Stored entries:
--- START ---

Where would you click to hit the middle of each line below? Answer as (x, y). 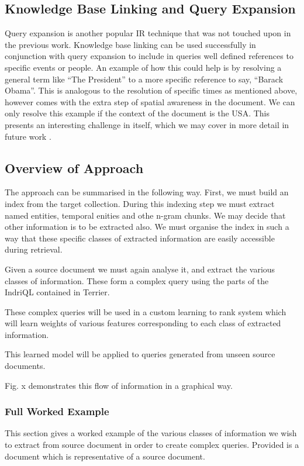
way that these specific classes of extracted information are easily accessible (140, 238)
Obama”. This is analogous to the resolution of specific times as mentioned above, (151, 90)
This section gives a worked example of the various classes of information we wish (151, 433)
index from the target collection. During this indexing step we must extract (140, 203)
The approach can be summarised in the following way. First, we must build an (147, 192)
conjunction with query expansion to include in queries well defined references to (149, 56)
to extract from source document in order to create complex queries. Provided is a (152, 445)
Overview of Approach (74, 168)
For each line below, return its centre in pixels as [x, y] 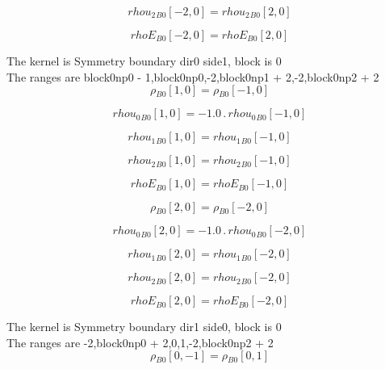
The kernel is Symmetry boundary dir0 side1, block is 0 [144, 61]
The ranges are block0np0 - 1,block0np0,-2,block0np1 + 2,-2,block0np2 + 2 [193, 76]
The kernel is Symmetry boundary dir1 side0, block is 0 [144, 327]
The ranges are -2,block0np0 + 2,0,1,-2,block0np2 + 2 [140, 342]
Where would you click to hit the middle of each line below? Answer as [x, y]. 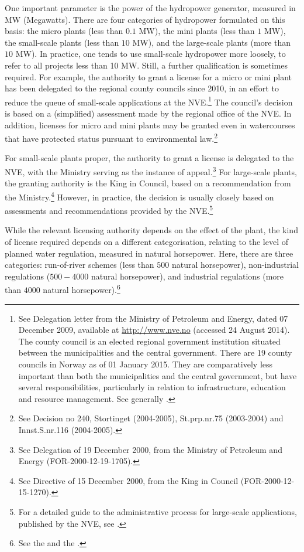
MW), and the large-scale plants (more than [212, 42]
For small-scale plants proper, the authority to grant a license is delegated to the [149, 158]
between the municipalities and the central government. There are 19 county [155, 352]
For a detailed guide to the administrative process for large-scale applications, [158, 511]
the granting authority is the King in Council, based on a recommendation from [148, 183]
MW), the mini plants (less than [197, 31]
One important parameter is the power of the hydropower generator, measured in [150, 8]
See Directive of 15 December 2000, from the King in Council [128, 480]
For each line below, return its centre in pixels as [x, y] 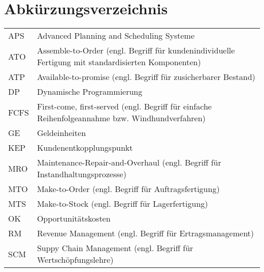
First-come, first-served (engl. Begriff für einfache [124, 106]
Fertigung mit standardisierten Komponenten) [119, 62]
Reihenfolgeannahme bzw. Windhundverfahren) [121, 118]
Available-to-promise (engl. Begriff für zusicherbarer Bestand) [146, 77]
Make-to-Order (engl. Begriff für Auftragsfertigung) [128, 189]
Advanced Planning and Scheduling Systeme [116, 36]
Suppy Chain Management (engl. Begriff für [115, 248]
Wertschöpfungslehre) [75, 260]
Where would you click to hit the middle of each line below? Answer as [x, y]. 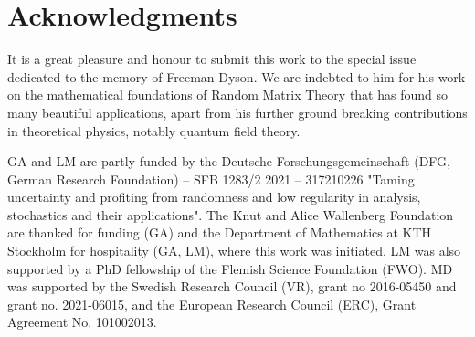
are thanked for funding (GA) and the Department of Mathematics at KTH [220, 232]
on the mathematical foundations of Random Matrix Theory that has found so [227, 95]
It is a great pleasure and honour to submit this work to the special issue [212, 59]
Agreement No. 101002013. [82, 322]
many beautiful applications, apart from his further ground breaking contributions [237, 112]
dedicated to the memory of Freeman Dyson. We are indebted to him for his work [237, 76]
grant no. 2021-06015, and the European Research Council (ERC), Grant [212, 304]
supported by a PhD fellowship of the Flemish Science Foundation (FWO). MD [230, 268]
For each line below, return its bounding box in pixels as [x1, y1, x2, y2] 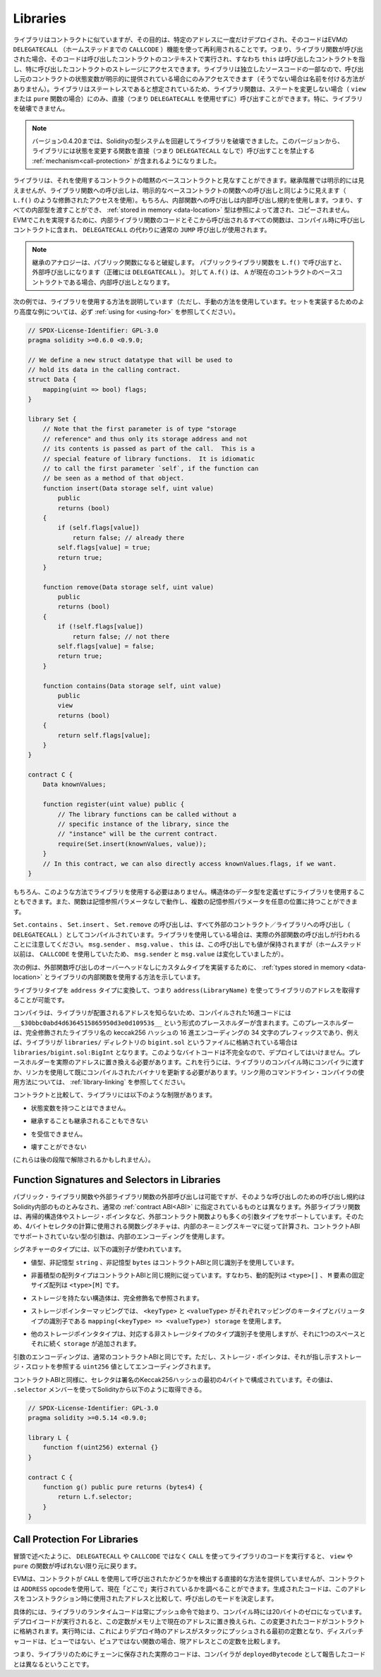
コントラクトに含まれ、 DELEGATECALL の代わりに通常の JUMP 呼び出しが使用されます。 [13, 226, 271, 234]
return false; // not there [72, 632, 169, 640]
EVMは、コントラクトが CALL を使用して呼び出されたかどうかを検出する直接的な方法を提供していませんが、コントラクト [13, 1575, 366, 1583]
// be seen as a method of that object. [42, 474, 185, 483]
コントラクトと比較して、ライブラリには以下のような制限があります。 [13, 1090, 217, 1099]
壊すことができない [30, 1142, 87, 1150]
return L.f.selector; [57, 1493, 133, 1501]
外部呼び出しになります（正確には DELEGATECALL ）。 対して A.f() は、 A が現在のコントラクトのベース [32, 268, 337, 277]

--- END ---

• TASK TO COMPLETE:
The expected answer is the complete set of entries, copied verbatim, with no pictures.

• PROBLEM SOLUTION:
Where would you click to hit the middle of each line below? Answer as (x, y). 
way that these specific classes of extracted information are easily accessible (140, 238)
Obama”. This is analogous to the resolution of specific times as mentioned above, (151, 90)
This section gives a worked example of the various classes of information we wish (151, 433)
index from the target collection. During this indexing step we must extract (140, 203)
The approach can be summarised in the following way. First, we must build an (147, 192)
conjunction with query expansion to include in queries well defined references to (149, 56)
to extract from source document in order to create complex queries. Provided is a (152, 445)
Overview of Approach (74, 168)
For each line below, return its centre in pixels as [x, y] 
The kernel is Symmetry boundary dir0 side1, block is 0 [144, 61]
The ranges are block0np0 - 1,block0np0,-2,block0np1 + 2,-2,block0np2 + 2 [193, 76]
The kernel is Symmetry boundary dir1 side0, block is 0 [144, 327]
The ranges are -2,block0np0 + 2,0,1,-2,block0np2 + 2 [140, 342]
Where would you click to hit the middle of each line below? Answer as [x, y]. 
MW), and the large-scale plants (more than [212, 42]
For small-scale plants proper, the authority to grant a license is delegated to the [149, 158]
between the municipalities and the central government. There are 19 county [155, 352]
For a detailed guide to the administrative process for large-scale applications, [158, 511]
the granting authority is the King in Council, based on a recommendation from [148, 183]
MW), the mini plants (less than [197, 31]
One important parameter is the power of the hydropower generator, measured in [150, 8]
See Directive of 15 December 2000, from the King in Council [128, 480]
For each line below, return its centre in pixels as [x, y] 
First-come, first-served (engl. Begriff für einfache [124, 106]
Fertigung mit standardisierten Komponenten) [119, 62]
Reihenfolgeannahme bzw. Windhundverfahren) [121, 118]
Available-to-promise (engl. Begriff für zusicherbarer Bestand) [146, 77]
Make-to-Order (engl. Begriff für Auftragsfertigung) [128, 189]
Advanced Planning and Scheduling Systeme [116, 36]
Suppy Chain Management (engl. Begriff für [115, 248]
Wertschöpfungslehre) [75, 260]
Where would you click to hit the middle of each line below? Answer as [x, y]. 
are thanked for funding (GA) and the Department of Mathematics at KTH [220, 232]
on the mathematical foundations of Random Matrix Theory that has found so [227, 95]
It is a great pleasure and honour to submit this work to the special issue [212, 59]
Agreement No. 101002013. [82, 322]
many beautiful applications, apart from his further ground breaking contributions [237, 112]
dedicated to the memory of Freeman Dyson. We are indebted to him for his work [237, 76]
grant no. 2021-06015, and the European Research Council (ERC), Grant [212, 304]
supported by a PhD fellowship of the Flemish Science Foundation (FWO). MD [230, 268]
For each line below, return its bounding box in pixels as [x1, y1, x2, y2] 
コントラクトに含まれ、 DELEGATECALL の代わりに通常の JUMP 呼び出しが使用されます。 [13, 226, 271, 234]
return false; // not there [72, 632, 169, 640]
EVMは、コントラクトが CALL を使用して呼び出されたかどうかを検出する直接的な方法を提供していませんが、コントラクト [13, 1575, 366, 1583]
// be seen as a method of that object. [42, 474, 185, 483]
コントラクトと比較して、ライブラリには以下のような制限があります。 [13, 1090, 217, 1099]
壊すことができない [30, 1142, 87, 1150]
return L.f.selector; [57, 1493, 133, 1501]
外部呼び出しになります（正確には DELEGATECALL ）。 対して A.f() は、 A が現在のコントラクトのベース [32, 268, 337, 277]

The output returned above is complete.